Parece haver poucas chances de se questionar a superioridade de Ayrton Senna no quesito rapidez visto que ele enfrentou os mais diferentes adversários, nas mais diferentes pistas, com os mais diferentes modelos de qualificação e a bordo dos mais diferentes chassis e motores.
O melhor de todos os tempos não se sabe quem foi, mas provavelmente Ayrton faria a pole se houvesse uma corrida com os principais candidatos ao posto.
Abraços!
7 Comments
Meus parabéns ao autor da coluna, sempre procurei uma estatística nesse sentido, pois Senna fez “poucas” corridas na F1 e ter esse número de 65 poles era algo realmente insano, então eu comecei a me perguntar “E quantas primeiras filas esse sujeito não acumulou? E partindo até do 4º lugar, quantas mais vezes??”. Praticamente ele esteve no vídeo da TV como protagonista de largada entre 85 a 94, ou seja praticamente toda sua carreira! Como diria o cara lá do Top gear ao final do tributo ao Ayrton: “Villeneuve foi espetacular em várias ocasiões; Senna foi espetacular em todos os momentos em que entrou num carro”
Outro recorde de Senna: poles consecutivas num mesmo GP! 7 vezes seguidas (de 1985 a 1991) em… San Marino!
Marcel,
não resta duvidas sobre a velocidade do Senna, principalmente em voltas lançadas em busca da melhor posição no grid de largada. A sua coluna está sensacional.
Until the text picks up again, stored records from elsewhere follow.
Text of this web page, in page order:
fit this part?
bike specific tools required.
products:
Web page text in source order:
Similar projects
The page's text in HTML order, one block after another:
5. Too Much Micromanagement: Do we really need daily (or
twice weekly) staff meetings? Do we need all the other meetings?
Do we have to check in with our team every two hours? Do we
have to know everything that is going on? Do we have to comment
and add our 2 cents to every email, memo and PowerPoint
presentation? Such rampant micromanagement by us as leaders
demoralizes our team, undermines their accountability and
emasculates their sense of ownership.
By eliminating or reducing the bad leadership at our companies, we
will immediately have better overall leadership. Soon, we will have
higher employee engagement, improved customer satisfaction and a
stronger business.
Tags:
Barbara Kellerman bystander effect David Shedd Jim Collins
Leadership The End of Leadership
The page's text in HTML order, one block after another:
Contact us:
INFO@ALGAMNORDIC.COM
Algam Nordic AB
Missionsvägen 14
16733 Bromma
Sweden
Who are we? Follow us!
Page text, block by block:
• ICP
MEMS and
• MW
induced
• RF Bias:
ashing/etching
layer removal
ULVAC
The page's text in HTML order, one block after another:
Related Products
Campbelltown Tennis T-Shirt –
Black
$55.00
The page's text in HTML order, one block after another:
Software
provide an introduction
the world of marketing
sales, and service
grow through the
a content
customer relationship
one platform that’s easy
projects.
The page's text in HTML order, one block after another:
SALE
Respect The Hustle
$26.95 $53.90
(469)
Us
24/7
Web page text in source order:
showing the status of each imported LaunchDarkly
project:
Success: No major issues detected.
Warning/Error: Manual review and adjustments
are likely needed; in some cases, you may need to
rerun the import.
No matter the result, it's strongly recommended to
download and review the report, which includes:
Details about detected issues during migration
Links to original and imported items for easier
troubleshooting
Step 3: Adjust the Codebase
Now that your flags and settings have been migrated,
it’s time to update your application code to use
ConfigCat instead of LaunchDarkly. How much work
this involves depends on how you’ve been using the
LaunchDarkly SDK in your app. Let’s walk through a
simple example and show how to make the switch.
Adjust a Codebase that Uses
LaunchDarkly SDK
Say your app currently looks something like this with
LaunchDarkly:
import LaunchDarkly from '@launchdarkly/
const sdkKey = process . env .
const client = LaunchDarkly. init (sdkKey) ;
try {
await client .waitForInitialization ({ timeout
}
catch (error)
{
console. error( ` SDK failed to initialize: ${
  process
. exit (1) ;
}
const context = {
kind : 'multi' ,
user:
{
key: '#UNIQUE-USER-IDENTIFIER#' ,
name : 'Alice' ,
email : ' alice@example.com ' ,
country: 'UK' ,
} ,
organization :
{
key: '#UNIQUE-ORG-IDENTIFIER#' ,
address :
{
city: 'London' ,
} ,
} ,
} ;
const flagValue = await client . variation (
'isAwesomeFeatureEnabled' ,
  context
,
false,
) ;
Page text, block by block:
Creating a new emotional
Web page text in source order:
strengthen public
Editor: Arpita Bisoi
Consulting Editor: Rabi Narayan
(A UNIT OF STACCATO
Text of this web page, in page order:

Mas questiono a superioridade do Senna sob um outro aspecto. E isso tem a ver com a Mclaren/Honda de 88 e 89 que foi dominante nessas temporadas. Nunca a Formula 1 tinha visto um carro tão superior aos demais adversários até então. Não que isto tire os méritos do feito do Senna, mas este fator a meu ver foi mais importante do que sua velocidade dele em si.
E digo mais, no caso do Senna ainda tem uma outra questão se chamado Alan Prost. Por que ele não teve os mesmos números? … Porque Prost sabia que não era mais rápido que Senna em voltas lançadas e que também ele não precisava disso (largar na frente do Senna) para poder ganhar corridas e ser campeão também. A bem da verdade largar atrás do Senna nunca foi nenhum impecílio na carreira do Prost. E analisando sob este aspecto posso de certa forma afirmar que Senna na Mclaren nunca teve adversários nenhum para brigar pela pole. O que talvez tenha o mesmo ocorrido com Mansel na Willians/Renault em 91/92 e o Hamilton atualmente.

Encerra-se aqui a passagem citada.